I'm just not getting it ...

Hi all,

I’m very new to CUDA development, and I’m afraid I need a nudge in the right direction to get started. I started out creating a simple kernel to convert a UYVY 4:2:2 video images to YUYV (simple byte swapping). I did something like the following:

  1. Create UYVY and YUVY images in system memory.
  2. Allocate space using cudaMallocPitch() in the GPU to hold the source UYVY and dst YUYV images.
  3. DMA the UYVY image to the to the GPU using cudaMemcpy2D().
  4. Run the kernel to convert the UYVY to YUYV.
  5. DMA the result back to system memory using cudaMemcpy2D().

This produced the correct result, but ran incredibly slowly. More slowly than an IPP routine using a single thread on the host. From here I started to simplify my problem. I ended up just trying the write a kernel to initialize a block of memory. Again, the app produced the correct result, but memset on the host ran faster (note that I’m not considering the DMA transfer times in my timings).

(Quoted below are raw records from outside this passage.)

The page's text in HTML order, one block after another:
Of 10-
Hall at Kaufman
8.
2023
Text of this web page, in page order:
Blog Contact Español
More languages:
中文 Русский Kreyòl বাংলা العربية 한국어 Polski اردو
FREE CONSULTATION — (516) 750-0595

So … what is the correct (and fast) way to do something simple like initialize memory? Do you want to create a thread per byte, per word, or per block of bytes?

I’m running these tests on a dual quad-core Xeon PC running 64-bit XP with a Quadro FX 1700. The application has been compiled as a 32-bit (not 64-bit).

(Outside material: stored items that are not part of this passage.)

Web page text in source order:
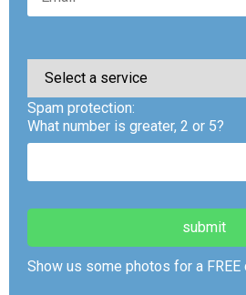
Please
leave
this
field
empty.
Spam protection:
What number is greater, 2 or 5?
Show us some photos for a
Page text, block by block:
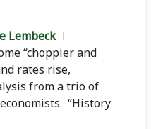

If someone could show me a simple kernel and the call to it, I’d really appreciate it.


You should probably post source for some of your kernels and the functions that call them.

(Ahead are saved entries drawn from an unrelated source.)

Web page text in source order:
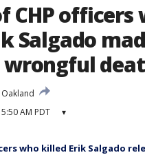
CHP officers
Salgado
wrongful
Oakland
AM PDT ▾
who killed Erik Salgado
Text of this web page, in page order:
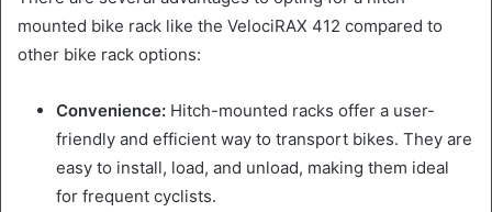
mounted bike rack like the VelociRAX 412 compared to
other bike rack options:
Convenience: Hitch-mounted racks offer a user-
friendly and efficient way to transport bikes. They are
easy to install, load, and unload, making them ideal
for frequent cyclists.
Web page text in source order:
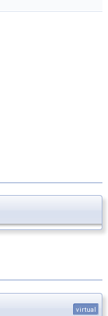
virtual

My very simple memory init kernel looks like this:

global static void initMem(U8 *dst, size_t pitch, U8 val)


int i = blockIdx.y * 16 + threadIdx.y;

int j = blockIdx.x * 16 + threadIdx.x;

int idx = i * pitch + j;

dst[idx] = val;


and I call it from the host like the following:

void cudaInitMem(U8* pix, size_t pitch, int w, int h, U8 val)


PerformanceTimer timer;


dim3 dimBlock(16, 16);

dim3 dimGrid(w/16, h/16);

initMem<<<dimGrid, dimBlock>>>((U8*)pix, pitch, val);

if (cudaSuccess != cudaGetLastError()) {

    printf("cudaInitUYVY kernel execution failed!\n");


if (cudaSuccess != cudaThreadSynchronize())

    printf("Sync failed with %d\n", cudaGetLastError());

I64 t = timer.getUs();

printf("cudaInitUYVY in %dus\n", t);


Note that I’m currently assuming an 8-bpp grayscale image whose w/h is a multiple of 16 for simplicity.